Why are you making your structs smaller. Probably for "performance". If your goal is literally just reducing memory usage, then this is all fine. Maybe you're running on a small microcontroller and you just straight up don't have much RAM.
But these days, in most areas, memory is cheap and plentiful. What's expensive is CPU cache. If you're optimizing memory use for that, it's really about runtime speed and less about total memory usage. You're trying to make things small so you have fewer cache misses and the CPU doesn't get stuck waiting as much.
In that case, the advice here is only part of the story. Using bitfields and smaller integers saves memory. But in order to access those fields and do anything with them, they need to get loaded into registers. I'm not an expert here, but my understanding is that loading a bitfield or small int into a word-sized register can sometimes have some bit of overhead, so you have to pay attention to the trade-off.
If I was optimizing for overall runtime speed and considering packing structs to do that, I'd really want to have good profiling and benchmarks in place first. Otherwise it's easy to think you're making progress when you're actually going backwards.
In general, keeping commonly accessed together things on the same cache line is a good idea and the work needed to remove excessive padding overlaps with the work needed to do this.
and that's why I am contemplating freaking 128G of ram for my next machine, I have 64 right now and OOM regularly, 32 is unuseable
The complication is that cache is a global resource. Code that has larger data structures, even if it runs faster, can contribute to a larger working set and a slightly higher cache miss rate in other code. This can lead to a death-by-thousand cuts scenario and it's hard to get solid data on this when profiling.
You're right, though, that there are a number of ways that smaller structs can be slower, either directly by execution time or indirectly by larger code causing more misses in the instruction cache. Some other factors include whether the compiler can coalesce accesses to multiple fields grouped together, or whether the struct hits a magic power of two size for faster array indexing or vectorization. Which means you can end up speeding up code occasionally by making the struct bigger.
It's also a reasonably common case for parsing binary data formats (e.g. a file's header has fields at exact byte offsets, and it's much faster and easier to just grab all the bytes of that header and interpret those bytes as a packed struct).
CPU cache is memory. Also memory isn't cheap, it is relatively expensive to access.
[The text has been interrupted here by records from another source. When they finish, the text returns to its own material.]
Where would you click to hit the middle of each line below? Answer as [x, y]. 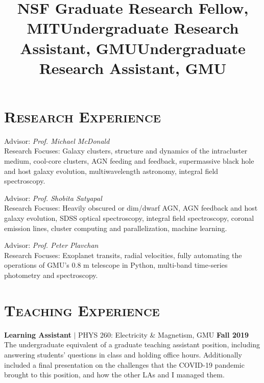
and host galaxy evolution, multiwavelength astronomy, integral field [111, 171]
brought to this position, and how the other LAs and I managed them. [114, 375]
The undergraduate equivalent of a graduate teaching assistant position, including [132, 344]
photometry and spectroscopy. [51, 275]
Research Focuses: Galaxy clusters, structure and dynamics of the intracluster [126, 151]
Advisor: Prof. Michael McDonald [57, 141]
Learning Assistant [38, 334]
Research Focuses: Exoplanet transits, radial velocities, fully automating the [123, 255]
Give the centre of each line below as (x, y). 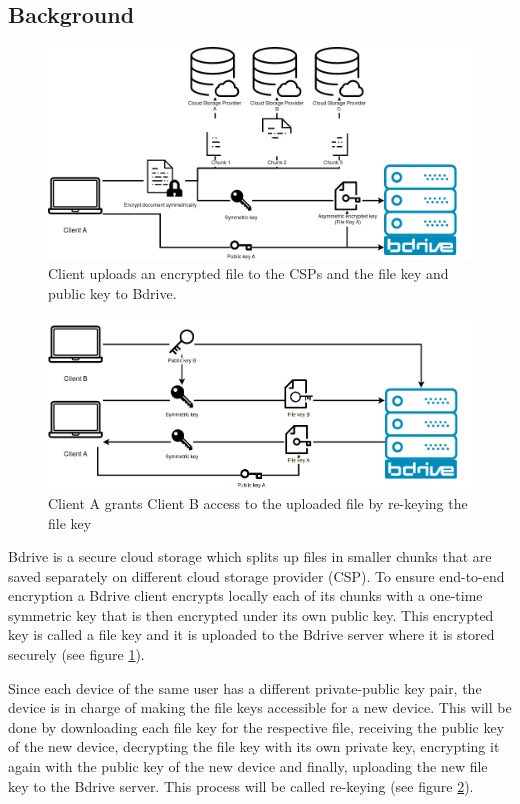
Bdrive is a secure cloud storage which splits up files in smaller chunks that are (250, 556)
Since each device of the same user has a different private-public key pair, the (245, 687)
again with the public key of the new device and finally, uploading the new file (248, 766)
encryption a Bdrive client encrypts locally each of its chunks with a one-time (245, 595)
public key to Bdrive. (112, 292)
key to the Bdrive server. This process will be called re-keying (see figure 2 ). (241, 785)
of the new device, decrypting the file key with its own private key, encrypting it (254, 746)
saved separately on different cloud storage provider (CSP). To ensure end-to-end (256, 575)

CPU cache is way cheaper. You have it backwards.
Personally, I only pay attention to the cache line and layout when the structure is a concurrent data structure and needs to sync across multiple cores.
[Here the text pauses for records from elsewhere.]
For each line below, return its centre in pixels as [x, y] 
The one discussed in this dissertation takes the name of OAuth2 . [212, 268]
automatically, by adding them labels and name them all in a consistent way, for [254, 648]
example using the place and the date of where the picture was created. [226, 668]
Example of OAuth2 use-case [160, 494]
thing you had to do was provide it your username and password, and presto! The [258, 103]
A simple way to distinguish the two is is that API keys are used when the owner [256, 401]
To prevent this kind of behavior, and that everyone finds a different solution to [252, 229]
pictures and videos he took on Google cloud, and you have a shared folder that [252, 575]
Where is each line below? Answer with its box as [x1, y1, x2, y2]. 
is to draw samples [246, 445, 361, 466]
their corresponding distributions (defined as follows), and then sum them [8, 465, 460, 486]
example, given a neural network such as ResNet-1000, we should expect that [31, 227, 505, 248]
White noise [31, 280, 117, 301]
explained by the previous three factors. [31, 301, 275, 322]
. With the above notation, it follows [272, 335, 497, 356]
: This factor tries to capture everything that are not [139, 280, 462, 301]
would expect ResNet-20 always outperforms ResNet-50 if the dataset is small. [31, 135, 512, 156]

And there is a related talk by Andrew Kelley implementing these ideas on Zig toolchain: https://www.youtube.com/watch?v=IroPQ150F6c
Example framework:
https://github.com/skypjack/entt?tab=readme-ov-file
It has benefits besides memory/cache optimizations. It organizes logic in a much more composable way that is friendly for reuse.
sim7c00•18h ago
like the examples though, very clear what the changes are and the specific impact. always a good reminder to review for these things after a session hacking in new things!